UK's AI chatbot hits speed-accuracy wall at 90% accuracy

The faster your AI chatbot runs, the less accurate it becomes. This iron law of machine learning is now playing out in real public infrastructure, and it's forcing the UK government to make uncomfortable choices about what citizens actually want.

The Government Digital Service has reported answer accuracy increasing from 76 percent to 90 percent, a significant jump since early trials. More than 10,000 participants took part in two public pilots over the past 18 months, asking around 26,000 questions about government services, from tax to benefits to visas. On the surface, this looks like unambiguous progress. The chatbot, called GOV.UK Chat, is now scoring more highly than mass-market AI assistants when answering government-related questions, a meaningful achievement for a high-stakes service.

The catch: reliability came at a cost. The chatbot now takes an average 10.7 seconds for an answer, which may not sound catastrophic until you consider that users browsing government services expect the kind of responsiveness they get from Google. The latest versions of frontier models have been more powerful but slower than previous versions, according to the team's own analysis. The more sophisticated the AI, the more computation it demands.

Why does this matter?
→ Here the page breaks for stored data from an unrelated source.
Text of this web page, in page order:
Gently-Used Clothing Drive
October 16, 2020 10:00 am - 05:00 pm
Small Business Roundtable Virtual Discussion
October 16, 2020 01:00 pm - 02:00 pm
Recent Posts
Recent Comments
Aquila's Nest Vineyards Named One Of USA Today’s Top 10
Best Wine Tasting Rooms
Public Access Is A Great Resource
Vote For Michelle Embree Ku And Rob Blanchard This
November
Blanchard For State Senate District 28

Because public services aren't optional customer experiences where users will tolerate friction if the answer is good enough. Citizens often don't have the luxury of waiting while a chatbot deliberates; they're trying to find out if they qualify for a benefit, what documents they need for a passport renewal, or whether their business problem fits into a government programme. At 11 seconds, some users will bail before the response appears.
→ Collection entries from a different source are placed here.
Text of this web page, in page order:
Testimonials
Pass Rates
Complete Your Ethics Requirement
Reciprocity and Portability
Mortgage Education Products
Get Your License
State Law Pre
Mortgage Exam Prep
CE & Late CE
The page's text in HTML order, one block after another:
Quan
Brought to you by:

Here's where the story gets interesting, though. The government team openly acknowledges the dilemma and is not pretending accuracy and speed aren't in tension. "For us, accuracy is the most important thing, and consequently GOV.UK Chat responses are slower than we'd ideally like," the team wrote. That's a choice to privilege correctness over responsiveness, which is defensible in government. Getting tax advice 10 seconds slower is better than getting it wrong fast.
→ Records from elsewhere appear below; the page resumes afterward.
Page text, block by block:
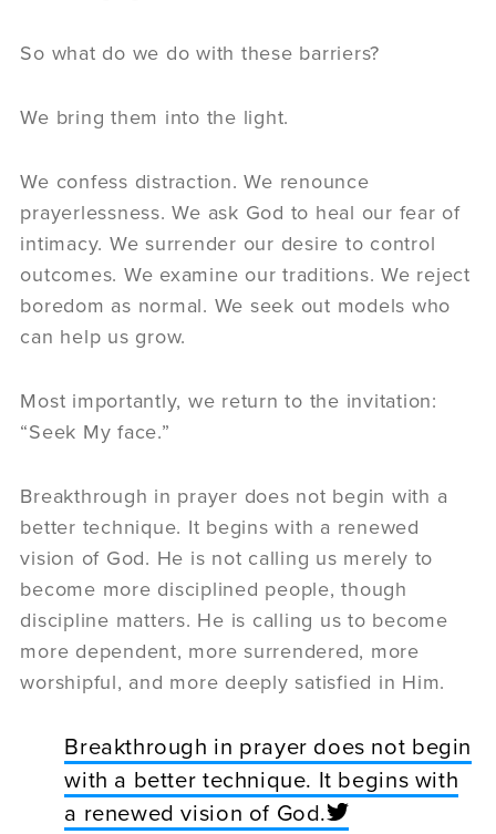
So what do we do with these barriers?
We bring them into the light.
We confess distraction. We renounce
prayerlessness. We ask God to heal our fear of
intimacy. We surrender our desire to control
outcomes. We examine our traditions. We reject
boredom as normal. We seek out models who
can help us grow.
Most importantly, we return to the invitation:
“Seek My face.”
Breakthrough in prayer does not begin with a
better technique. It begins with a renewed
vision of God. He is not calling us merely to
become more disciplined people, though
discipline matters. He is calling us to become
more dependent, more surrendered, more
worshipful, and more deeply satisfied in Him.
Breakthrough in prayer does not begin
with a better technique. It begins with
a renewed vision of God.

The proposed solution is answer streaming, where the first part of an answer appears to users before the answer is fully written. Users would see something appear almost immediately and then watch it complete, creating the perception of speed while the system still works through its full reasoning. The trade-off is substantial: this requires redesigning how some of their safety guardrails work, which will be a substantial bit of work.

On the security front, the system performed well. During the two pilots, there were 508 attempts to trick the AI system to provide an inappropriate or harmful response, and these jailbreak attempts were successfully prevented by existing safeguards. The chatbot also knows its limits. The team introduced the ability for Chat to ask users clarifying questions where the original questions are ambiguous, and the answer rate for in-scope questions is now 88%.

The rollout timeline suggests the government is confident enough to proceed despite the speed issue. GOV.UK Chat will begin rolling out within the GOV.UK mobile app, with website integration planned for later in 2026. At a deeper level, this project reveals something important about public-sector AI deployment: the constraints are different from commercial services. When a customer service chatbot takes five seconds, you lose sales. When a government chatbot takes ten seconds but gets the answer right, you might prevent a citizen from making a costly mistake.

Whether 10.7 seconds is the right balance remains an empirical question that only live deployment will answer. User satisfaction in the pilots reportedly hovered around 73 percent finding the assistant useful and 64 percent satisfied, figures that suggest room for improvement. But those numbers don't tell us whether faster answers at 85% accuracy would have scored higher overall, or whether users would have preferred speed over correctness.

The deeper lesson is that no chatbot, no matter how sophisticated, can escape the fundamental trade-off between depth of reasoning and response time. The UK government has chosen to optimise for accuracy in public services, at least for now. Whether that calculus holds once real users are waiting for answers in high-pressure moments remains to be seen.